→ **Given data**
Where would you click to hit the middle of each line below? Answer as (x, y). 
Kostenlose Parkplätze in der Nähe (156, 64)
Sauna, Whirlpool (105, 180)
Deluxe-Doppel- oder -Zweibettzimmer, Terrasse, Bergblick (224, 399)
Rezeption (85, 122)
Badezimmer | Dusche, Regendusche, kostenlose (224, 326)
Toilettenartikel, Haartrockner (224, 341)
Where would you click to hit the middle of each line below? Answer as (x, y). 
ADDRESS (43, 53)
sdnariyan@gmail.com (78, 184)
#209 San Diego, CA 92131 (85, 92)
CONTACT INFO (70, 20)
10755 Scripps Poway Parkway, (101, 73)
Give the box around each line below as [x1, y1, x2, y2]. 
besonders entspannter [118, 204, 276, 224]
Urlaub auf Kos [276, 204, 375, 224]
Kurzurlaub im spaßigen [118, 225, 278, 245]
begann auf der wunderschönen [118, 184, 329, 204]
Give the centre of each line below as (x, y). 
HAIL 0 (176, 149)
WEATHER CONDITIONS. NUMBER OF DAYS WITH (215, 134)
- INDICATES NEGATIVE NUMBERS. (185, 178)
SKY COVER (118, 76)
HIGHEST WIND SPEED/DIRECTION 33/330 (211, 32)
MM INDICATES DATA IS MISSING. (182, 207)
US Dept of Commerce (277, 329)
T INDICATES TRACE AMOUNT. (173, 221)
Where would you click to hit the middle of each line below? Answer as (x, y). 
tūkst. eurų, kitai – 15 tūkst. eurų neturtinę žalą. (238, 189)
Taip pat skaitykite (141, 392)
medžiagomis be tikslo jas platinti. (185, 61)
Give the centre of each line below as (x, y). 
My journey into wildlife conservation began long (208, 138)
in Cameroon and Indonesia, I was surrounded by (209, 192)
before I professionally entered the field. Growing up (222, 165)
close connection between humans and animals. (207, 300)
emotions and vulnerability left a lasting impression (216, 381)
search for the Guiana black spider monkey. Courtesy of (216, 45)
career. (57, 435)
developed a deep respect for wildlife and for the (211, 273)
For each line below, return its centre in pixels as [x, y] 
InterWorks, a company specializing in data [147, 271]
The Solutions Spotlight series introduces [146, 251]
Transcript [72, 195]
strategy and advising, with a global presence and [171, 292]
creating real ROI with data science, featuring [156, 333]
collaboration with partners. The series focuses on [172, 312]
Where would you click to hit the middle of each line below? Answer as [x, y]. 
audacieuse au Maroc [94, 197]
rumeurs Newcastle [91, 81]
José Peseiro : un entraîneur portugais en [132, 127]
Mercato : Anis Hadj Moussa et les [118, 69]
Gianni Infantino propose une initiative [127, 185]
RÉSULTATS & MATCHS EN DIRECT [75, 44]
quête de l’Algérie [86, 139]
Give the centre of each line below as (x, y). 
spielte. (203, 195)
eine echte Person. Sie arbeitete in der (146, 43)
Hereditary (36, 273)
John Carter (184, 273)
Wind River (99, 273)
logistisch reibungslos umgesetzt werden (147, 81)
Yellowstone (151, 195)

→ **Problem requirements**
Everything in the listing above needs to be copied exactly.

→ **Expected answer**
Where would you click to hit the middle of each line below? Answer as (x, y). 
Kostenlose Parkplätze in der Nähe (156, 64)
Sauna, Whirlpool (105, 180)
Deluxe-Doppel- oder -Zweibettzimmer, Terrasse, Bergblick (224, 399)
Rezeption (85, 122)
Badezimmer | Dusche, Regendusche, kostenlose (224, 326)
Toilettenartikel, Haartrockner (224, 341)
Where would you click to hit the middle of each line below? Answer as (x, y). 
ADDRESS (43, 53)
sdnariyan@gmail.com (78, 184)
#209 San Diego, CA 92131 (85, 92)
CONTACT INFO (70, 20)
10755 Scripps Poway Parkway, (101, 73)
Give the box around each line below as [x1, y1, x2, y2]. 
besonders entspannter [118, 204, 276, 224]
Urlaub auf Kos [276, 204, 375, 224]
Kurzurlaub im spaßigen [118, 225, 278, 245]
begann auf der wunderschönen [118, 184, 329, 204]
Give the centre of each line below as (x, y). 
HAIL 0 (176, 149)
WEATHER CONDITIONS. NUMBER OF DAYS WITH (215, 134)
- INDICATES NEGATIVE NUMBERS. (185, 178)
SKY COVER (118, 76)
HIGHEST WIND SPEED/DIRECTION 33/330 (211, 32)
MM INDICATES DATA IS MISSING. (182, 207)
US Dept of Commerce (277, 329)
T INDICATES TRACE AMOUNT. (173, 221)
Where would you click to hit the middle of each line below? Answer as (x, y). 
tūkst. eurų, kitai – 15 tūkst. eurų neturtinę žalą. (238, 189)
Taip pat skaitykite (141, 392)
medžiagomis be tikslo jas platinti. (185, 61)
Give the centre of each line below as (x, y). 
My journey into wildlife conservation began long (208, 138)
in Cameroon and Indonesia, I was surrounded by (209, 192)
before I professionally entered the field. Growing up (222, 165)
close connection between humans and animals. (207, 300)
emotions and vulnerability left a lasting impression (216, 381)
search for the Guiana black spider monkey. Courtesy of (216, 45)
career. (57, 435)
developed a deep respect for wildlife and for the (211, 273)
For each line below, return its centre in pixels as [x, y] 
InterWorks, a company specializing in data [147, 271]
The Solutions Spotlight series introduces [146, 251]
Transcript [72, 195]
strategy and advising, with a global presence and [171, 292]
creating real ROI with data science, featuring [156, 333]
collaboration with partners. The series focuses on [172, 312]
Where would you click to hit the middle of each line below? Answer as [x, y]. 
audacieuse au Maroc [94, 197]
rumeurs Newcastle [91, 81]
José Peseiro : un entraîneur portugais en [132, 127]
Mercato : Anis Hadj Moussa et les [118, 69]
Gianni Infantino propose une initiative [127, 185]
RÉSULTATS & MATCHS EN DIRECT [75, 44]
quête de l’Algérie [86, 139]
Give the centre of each line below as (x, y). 
spielte. (203, 195)
eine echte Person. Sie arbeitete in der (146, 43)
Hereditary (36, 273)
John Carter (184, 273)
Wind River (99, 273)
logistisch reibungslos umgesetzt werden (147, 81)
Yellowstone (151, 195)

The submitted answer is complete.